How to complete this task: Please copy out the records that follow, word for word.

Records shown:
------

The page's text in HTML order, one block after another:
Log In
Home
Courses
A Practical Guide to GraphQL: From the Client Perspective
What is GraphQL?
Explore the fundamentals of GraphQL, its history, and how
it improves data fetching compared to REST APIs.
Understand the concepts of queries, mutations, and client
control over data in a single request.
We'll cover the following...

------

Response to the task:
The page's text in HTML order, one block after another:
Log In
Home
Courses
A Practical Guide to GraphQL: From the Client Perspective
What is GraphQL?
Explore the fundamentals of GraphQL, its history, and how
it improves data fetching compared to REST APIs.
Understand the concepts of queries, mutations, and client
control over data in a single request.
We'll cover the following...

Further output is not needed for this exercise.